Monotone Regression can estimate partworth utilities uniquely for each respondent, without the benefit of borrowing information across a sample of respondents.  With extremely tiny samples of a few respondents (such as fewer than 5), monotone may be preferred to HB.  In our experience, even with as few as 10 or 20 respondents, HB may be preferred.  With hundreds of respondents, we've seen consistent evidence that HB works better than monotone regression.  


If using monotone regression, we recommend that your ACBC questionnaires be of substantial length, such that all non-BYO levels occur in each respondent's design at least 4x.  If using monotone regression, we expect you are working with tiny sample sizes, and we encourage you to impose utility constraints on all attributes.  You can specify global constraints for attributes with known logical order, especially price, and idiosyncratic constraints for attributes like brand, style, and color.


As a word of caution, partworth utilities are given arbitrary scale under monotone regression, unlike HB where the scaling of the partworths directly maps to probabilities of choice via the logit rule.  Thus, you should adjust the Exponent (Scale Factor) appropriately in market simulators that employ partworths developed with monotone regression.  Otherwise, the overall sensitivity of the model may be significantly lower or higher than appropriate for predicting buyer choices.




Monotone regression uses a method similar to that described by Richard M. Johnson in "A Simple Method of Pairwise Monotone Regression", Psychometrika, 1975, pp 163-168.  Monotone regression may be appropriate for estimation problems where the model is intended to fit the data only in a rank order sense.   An example of such a situation would be full profile conjoint analysis, with data consisting only of rank orders of preference for a collection of product concepts.  More recently, monotone regression has been adapted to choice modeling, where the data consist of only ones and zeros, with ones indicating chosen concepts and zeros indicating those not chosen.  In this context, monotone regression seeks a set of partworths which imply higher utility for each chosen concept than for non-chosen concepts in the same choice set.


The method is iterative, starting with random values and finding successive approximations which fit the data increasingly well.  Two measures of goodness of fit are reported: Theta and Tau.




Suppose a choice task presented four concepts, P, Q, R, and S, and the respondent chose concept P.  Also, suppose that at some intermediate stage in the computation, utilities for these concepts are estimated as follows:


Concept Utility Chosen

P        4.5        1

Q        5.6        0

R        1.2        0

S    -2.3        0


We want to measure "how close" the utilities are to the rank orders of preference.  One way we could measure would be to consider all of the possible pairs of concepts, and to ask for each pair whether the member with the more favorable rank also has the higher utility.   But since our observed data consist only of a one and three zeros, we can focus on the differences in utility between the chosen concept and the three non-chosen concepts.  


In this example the preferred concept (P) has a higher utility than either R or S, but it does not have a higher utility than Q.  


Kendall's Tau is a way of expressing the amount of agreement between the preferences and the estimated utilities.

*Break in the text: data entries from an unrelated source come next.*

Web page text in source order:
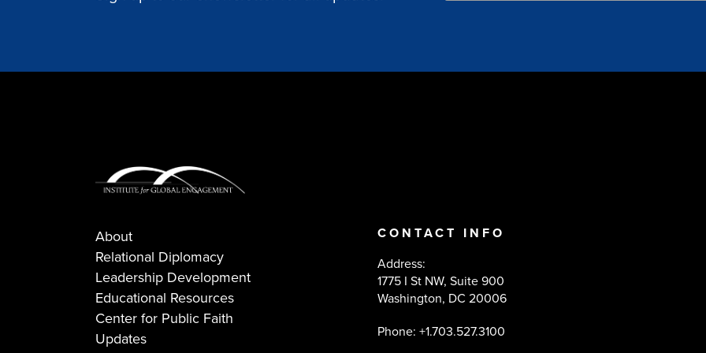
About
Relational Diplomacy
Leadership Development
Educational Resources
Center for Public Faith
Updates
CONTACT INFO
Address:
1775 I St NW, Suite 900
Washington, DC 20006
Phone: +1.703.527.3100
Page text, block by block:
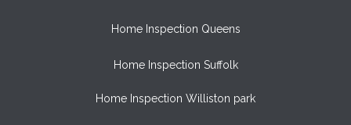
Home Inspection Queens
Home Inspection Suffolk
Home Inspection Williston park
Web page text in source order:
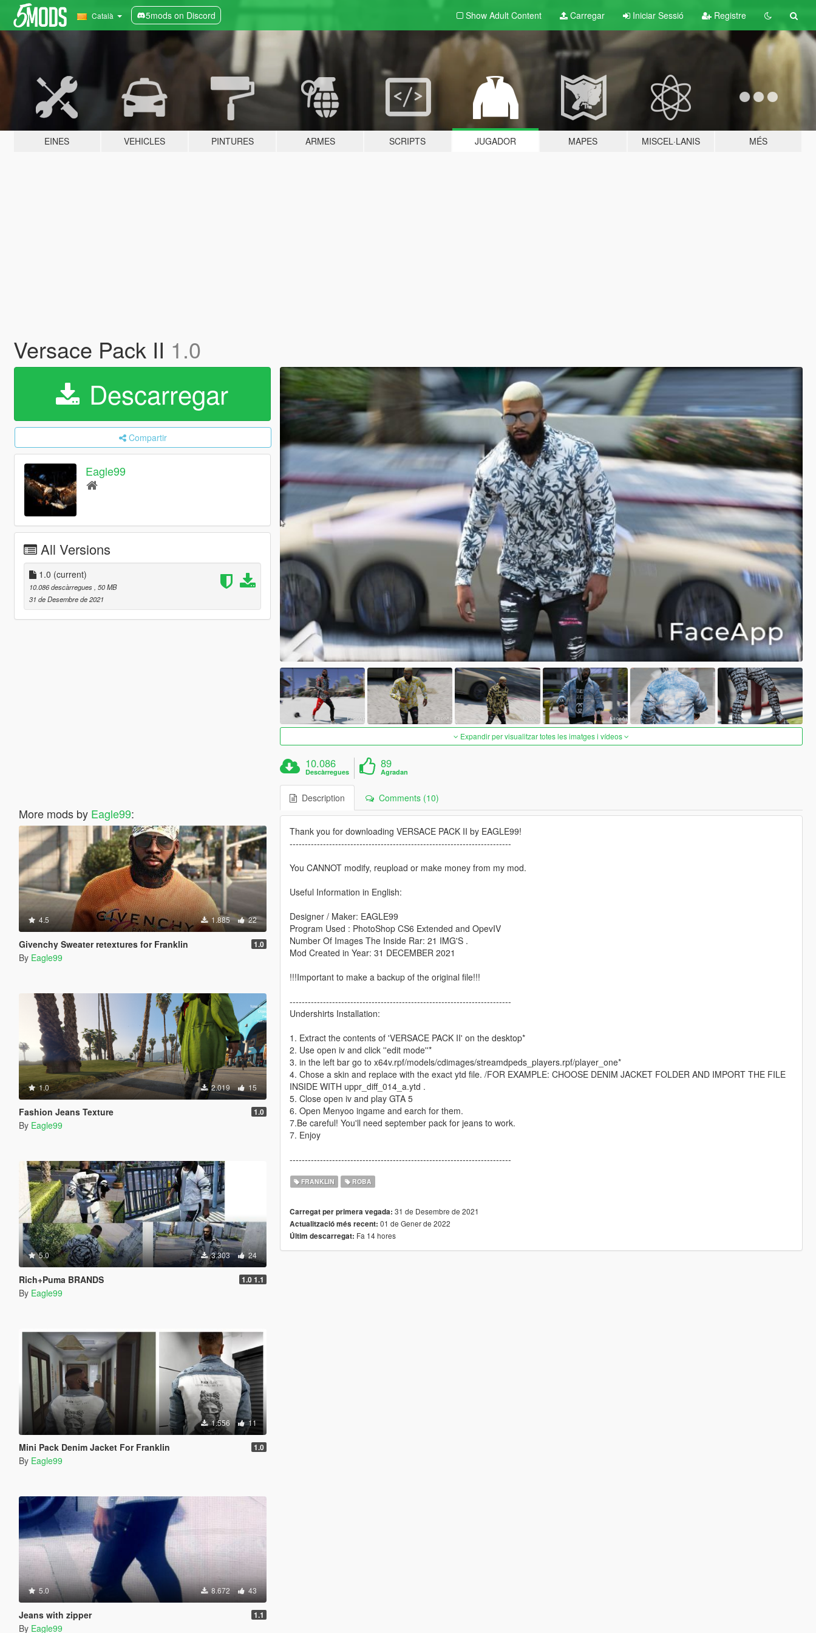
Català 5mods on Discord Show Adult Content Carregar Iniciar Sessió Registre
EINES VEHICLES PINTURES ARMES SCRIPTS JUGADOR MAPES MISCEL·LANIS MÉS
Versace Pack II 1.0
Descarregar
Compartir
Eagle99
All Versions
1.0 (current)
10.086 descàrregues , 50 MB
31 de Desembre de 2021
More mods by Eagle99:
4.5 1.885 22
Givenchy Sweater retextures for Franklin 1.0
By Eagle99
1.0 2.019 15
Fashion Jeans Texture 1.0
By Eagle99
5.0 3.303 24
Rich+Puma BRANDS 1.0 1.1
By Eagle99
1.556 11
Mini Pack Denim Jacket For Franklin 1.0
By Eagle99
5.0 8.672 43
Jeans with zipper 1.1
By Eagle99
Expandir per visualitzar totes les imatges i vídeos
10.086
Descàrregues
89
Agradan
Description Comments (10)
Thank you for downloading VERSACE PACK II by EAGLE99!
-------------------------------------------------------------------------
You CANNOT modify, reupload or make money from my mod.
Useful Information in English:
Designer / Maker: EAGLE99
Program Used : PhotoShop CS6 Extended and OpevIV
Number Of Images The Inside Rar: 21 IMG'S .
Mod Created in Year: 31 DECEMBER 2021
!!!Important to make a backup of the original file!!!
-------------------------------------------------------------------------
Undershirts Installation:
1. Extract the contents of 'VERSACE PACK II' on the desktop*
2. Use open iv and click ''edit mode''*
3. in the left bar go to x64v.rpf/models/cdimages/streamdpeds_players.rpf/player_one*
4. Chose a skin and replace with the exact ytd file. /FOR EXAMPLE: CHOOSE DENIM JACKET FOLDER AND IMPORT THE FILE
INSIDE WITH uppr_diff_014_a.ytd .
5. Close open iv and play GTA 5
6. Open Menyoo ingame and earch for them.
7.Be careful! You'll need september pack for jeans to work.
7. Enjoy
-------------------------------------------------------------------------
FRANKLIN ROBA
Carregat per primera vegada: 31 de Desembre de 2021
Actualització més recent: 01 de Gener de 2022
Últim descarregat: Fa 14 hores
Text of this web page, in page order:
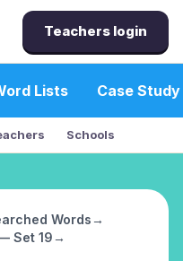
Teachers login
Lists Case Study
Schools
Words→
Set 19→
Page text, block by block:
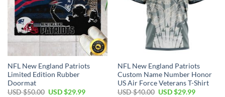
NFL New England Patriots
Limited Edition Rubber
Doormat
USD $50.00 Original
USD $29.99Current
NFL New England Patriots
Custom Name Number Honor
US Air Force Veterans T-Shirt
USD $40.00 Original
USD $29.99Current
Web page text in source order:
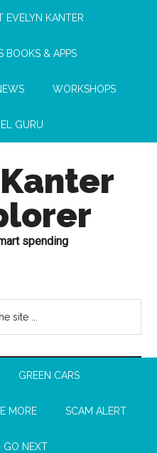
EVELYN KANTER
BOOKS & APPS
WORKSHOPS
GURU
spending
GREEN CARS
MORE SCAM ALERT
GO NEXT
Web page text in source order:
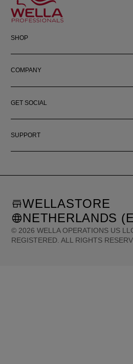
SHOP
COMPANY
GET SOCIAL
SUPPORT
© 2026 WELLA OPERATIONS US
REGISTERED. ALL RIGHTS
WELLASTORE
NETHERLANDS
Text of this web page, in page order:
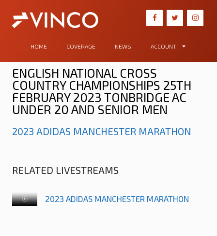
HOME COVERAGE NEWS ACCOUNT
ENGLISH NATIONAL CROSS
COUNTRY CHAMPIONSHIPS 25TH
FEBRUARY 2023 TONBRIDGE AC
UNDER 20 AND SENIOR MEN
2023 ADIDAS MANCHESTER MARATHON
RELATED LIVESTREAMS
2023 ADIDAS MANCHESTER MARATHON
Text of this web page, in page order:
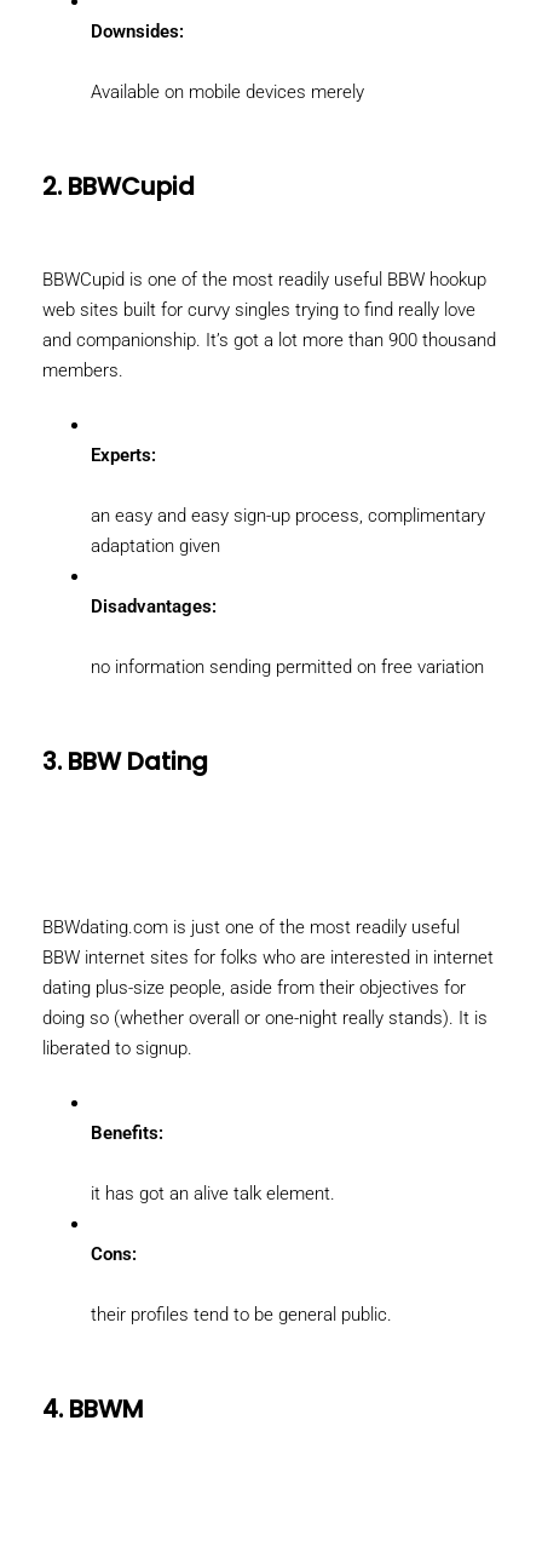
Downsides:
Available on mobile devices merely
2. BBWCupid
BBWCupid is one of the most readily useful BBW hookup
web sites built for curvy singles trying to find really love
and companionship. It’s got a lot more than 900 thousand
members.
Experts:
an easy and easy sign-up process, complimentary
adaptation given
Disadvantages:
no information sending permitted on free variation
3. BBW Dating
BBWdating.com is just one of the most readily useful
BBW internet sites for folks who are interested in internet
dating plus-size people, aside from their objectives for
doing so (whether overall or one-night really stands). It is
liberated to signup.
Benefits:
it has got an alive talk element.
Cons:
their profiles tend to be general public.
4. BBWM
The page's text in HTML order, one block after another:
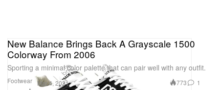
Footwear
New Balance Brings Back A Grayscale 1500
Colorway From 2006
Sporting a minimal color palette that can pair well with any outfit.
Mar 4, 2021 773 1
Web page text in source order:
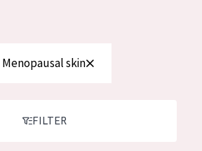
skin
FILTER
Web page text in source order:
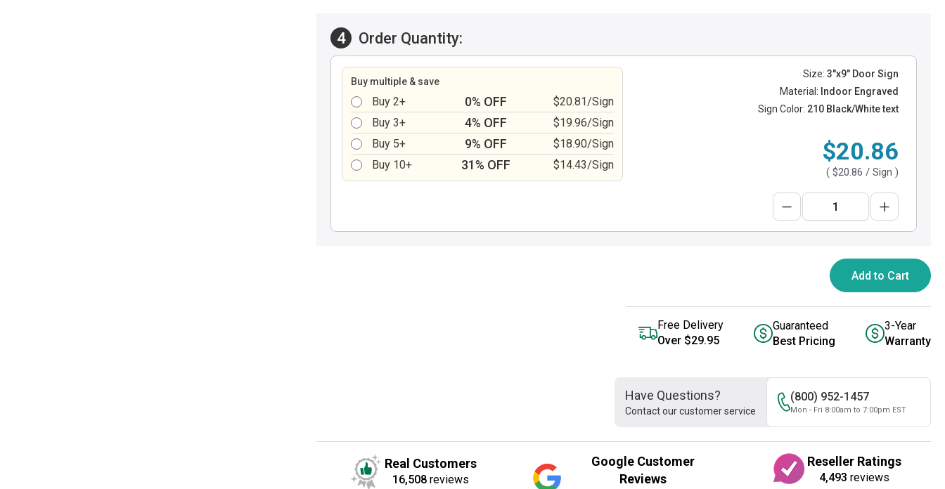
4 Order Quantity:
Buy multiple & save
Buy 2+ 0% OFF
$20.81/Sign
Buy 3+
4% OFF
$19.96/Sign
Buy 5+
9% OFF
$18.90/Sign
Buy 10+
31% OFF $14.43/Sign
Size: 3"x9" Door Sign
Material: Indoor Engraved
Sign Color: 210 Black/White text
$20.86
( $20.86 / Sign )
Add to Cart
Free Delivery
Over $29.95
Guaranteed
Best Pricing
3-Year
Warranty
Have Questions?
Contact our customer service
(800) 952-1457
Mon - Fri 8:00am to 7:00pm EST
Real Customers
16,508 reviews
Google Customer
Reviews
Reseller Ratings
4,493 reviews
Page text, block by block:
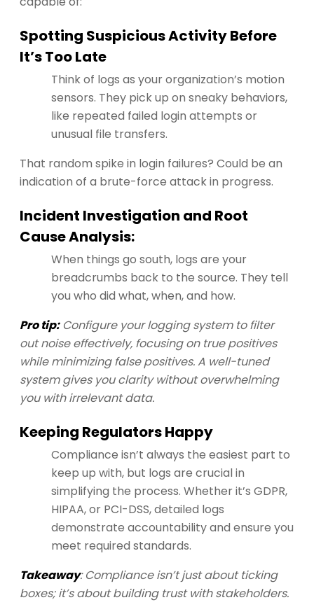
Spotting Suspicious Activity Before
It’s Too Late
Think of logs as your organization’s motion
sensors. They pick up on sneaky behaviors,
like repeated failed login attempts or
unusual file transfers.
That random spike in login failures? Could be an
indication of a brute-force attack in progress.
Incident Investigation and Root
Cause Analysis:
When things go south, logs are your
breadcrumbs back to the source. They tell
you who did what, when, and how.
Pro tip:Configure your logging system to filter
out noise effectively, focusing on true positives
while minimizing false positives. A well-tuned
system gives you clarity without overwhelming
you with irrelevant data.
Keeping Regulators Happy
Compliance isn’t always the easiest part to
keep up with, but logs are crucial in
simplifying the process. Whether it’s GDPR,
HIPAA, or PCI-DSS, detailed logs
demonstrate accountability and ensure you
meet required standards.
Takeaway: Compliance isn’t just about ticking
boxes; it’s about building trust with stakeholders.
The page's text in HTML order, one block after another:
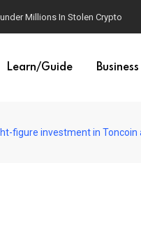
Millions In Stolen Crypto
Learn/Guide Business
figure investment in
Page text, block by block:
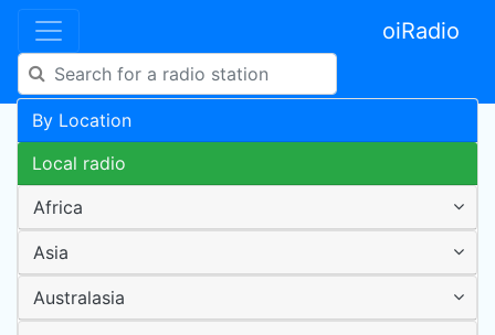
oiRadio
By Location
Local radio
Africa
Asia
Australasia
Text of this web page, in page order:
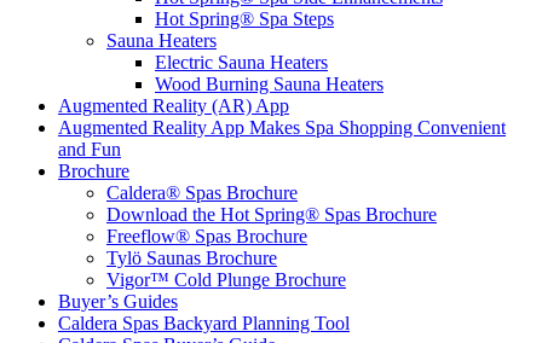
Hot Spring® Spa Steps
Sauna Heaters
Electric Sauna Heaters
Wood Burning Sauna Heaters
Augmented Reality (AR) App
Augmented Reality App Makes Spa Shopping Convenient
and Fun
Brochure
Caldera® Spas Brochure
Download the Hot Spring® Spas Brochure
Freeflow® Spas Brochure
Tylö Saunas Brochure
Vigor™ Cold Plunge Brochure
Buyer’s Guides
Caldera Spas Backyard Planning Tool
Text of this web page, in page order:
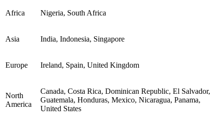
Africa Nigeria, South Africa
Asia India, Indonesia, Singapore
Europe Ireland, Spain, United Kingdom
North
America
Canada, Costa Rica, Dominican Republic, El Salvador,
Guatemala, Honduras, Mexico, Nicaragua, Panama,
United States
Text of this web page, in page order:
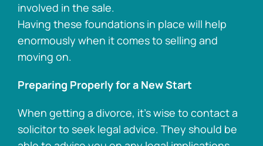
involved in the sale.
Having these foundations in place will help
enormously when it comes to selling and
moving on.
Preparing Properly for a New Start
When getting a divorce, it’s wise to contact a
solicitor to seek legal advice. They should be
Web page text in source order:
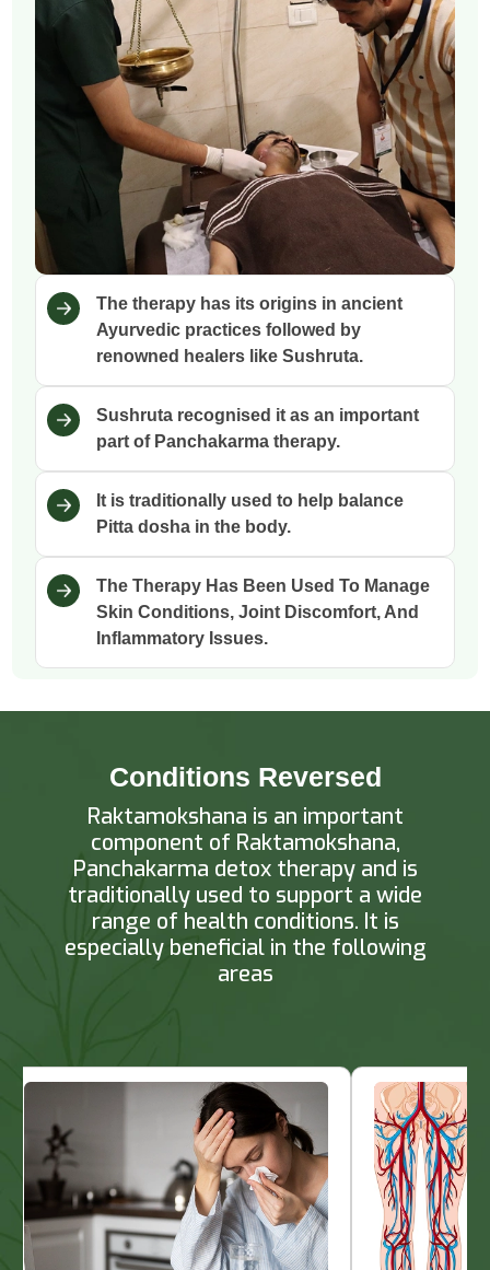
The therapy has its origins in ancient
Ayurvedic practices followed by
renowned healers like Sushruta.
Sushruta recognised it as an important
part of Panchakarma therapy.
It is traditionally used to help balance
Pitta dosha in the body.
The Therapy Has Been Used To Manage
Skin Conditions, Joint Discomfort, And
Inflammatory Issues.
Conditions Reversed
Raktamokshana is an important
component of Raktamokshana,
Panchakarma detox therapy and is
traditionally used to support a wide
range of health conditions. It is
especially beneficial in the following
areas
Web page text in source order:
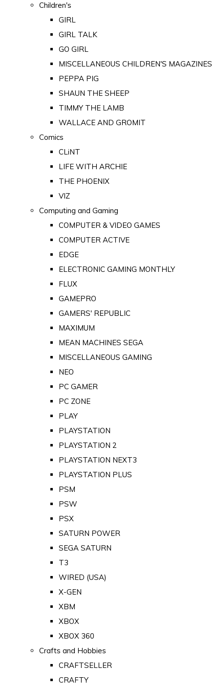
Children's
GIRL
GIRL TALK
GO GIRL
MISCELLANEOUS CHILDREN'S MAGAZINES
PEPPA PIG
SHAUN THE SHEEP
TIMMY THE LAMB
WALLACE AND GROMIT
Comics
CLiNT
LIFE WITH ARCHIE
THE PHOENIX
VIZ
Computing and Gaming
COMPUTER & VIDEO GAMES
COMPUTER ACTIVE
EDGE
ELECTRONIC GAMING MONTHLY
FLUX
GAMEPRO
GAMERS' REPUBLIC
MAXIMUM
MEAN MACHINES SEGA
MISCELLANEOUS GAMING
NEO
PC GAMER
PC ZONE
PLAY
PLAYSTATION
PLAYSTATION 2
PLAYSTATION NEXT3
PLAYSTATION PLUS
PSM
PSW
PSX
SATURN POWER
SEGA SATURN
T3
WIRED (USA)
X-GEN
XBM
XBOX
XBOX 360
Crafts and Hobbies
CRAFTSELLER
CRAFTY
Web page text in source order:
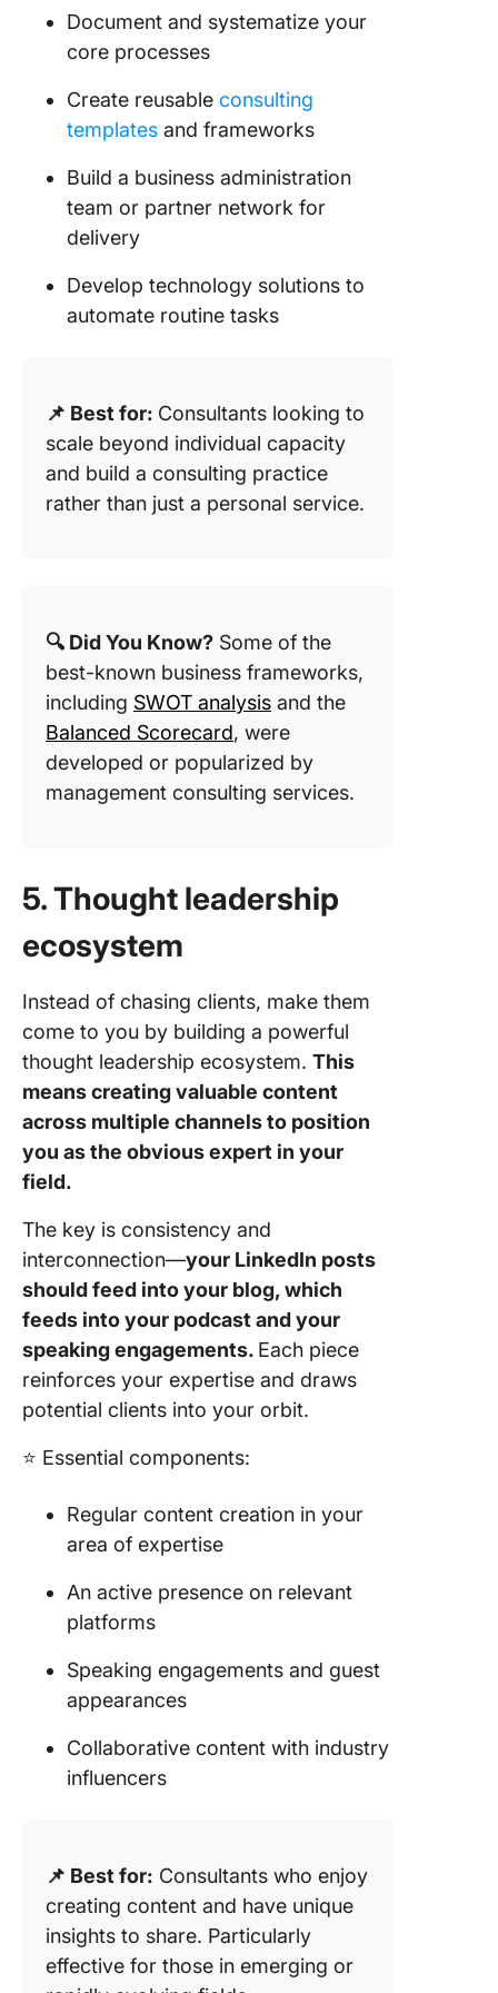
Document and systematize your
core processes
Create reusable consulting
templates and frameworks
Build a business administration
team or partner network for
delivery
Develop technology solutions to
automate routine tasks
📌 Best for: Consultants looking to
scale beyond individual capacity
and build a consulting practice
rather than just a personal service.
🔍 Did You Know? Some of the
best-known business frameworks,
including SWOT analysis and the
Balanced Scorecard, were
developed or popularized by
management consulting services.
5. Thought leadership
ecosystem
Instead of chasing clients, make them
come to you by building a powerful
thought leadership ecosystem. This
means creating valuable content
across multiple channels to position
you as the obvious expert in your
field.
The key is consistency and
interconnection—your LinkedIn posts
should feed into your blog, which
feeds into your podcast and your
speaking engagements. Each piece
reinforces your expertise and draws
potential clients into your orbit.
⭐️ Essential components:
Regular content creation in your
area of expertise
An active presence on relevant
platforms
Speaking engagements and guest
appearances
Collaborative content with industry
influencers
📌 Best for: Consultants who enjoy
creating content and have unique
insights to share. Particularly
effective for those in emerging or

It is obtained by subtracting the number of "wrong" pairs (1) from the number of "right" pairs (2), and then dividing this difference by the total number of pairs. In this case,


Tau = (2 - 1) /3 = .333


A Tau value of 1.000 would indicate perfect agreement in a rank order sense. A Tau of 0 would indicate complete lack of correspondence, and a Tau of -1.000 would indicate a perfect reverse relationship.  (Although this example involves only one choice set, in a real application the number of correct and incorrect pairs would be summed over all choice sets in the questionnaire.)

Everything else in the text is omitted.